▸ **HOW TO COMPLETE THIS TASK**:
Give all the lines below again, exactly, with no pictures.

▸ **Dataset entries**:
%%
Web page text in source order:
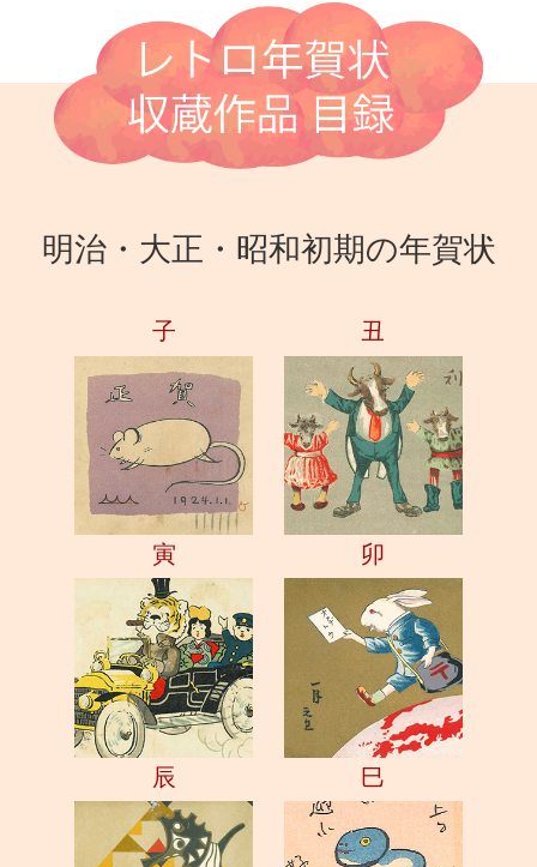
明治・大正・昭和初期の年賀状
子 丑
寅 卯
辰 巳
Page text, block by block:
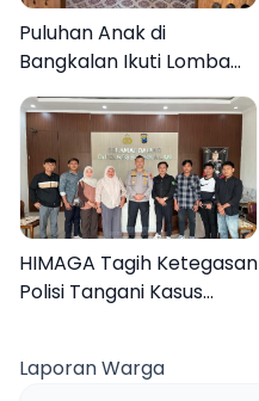
Puluhan Anak di
Bangkalan Ikuti Lomba
Mewarnai Bertema
Liburan Keluarga
HIMAGA Tagih Ketegasan
Polisi Tangani Kasus
Laporan Warga
%%
▸ **PROBLEM SOLUTION**:
Web page text in source order:
明治・大正・昭和初期の年賀状
子 丑
寅 卯
辰 巳
Page text, block by block:
Puluhan Anak di
Bangkalan Ikuti Lomba
Mewarnai Bertema
Liburan Keluarga
HIMAGA Tagih Ketegasan
Polisi Tangani Kasus
Laporan Warga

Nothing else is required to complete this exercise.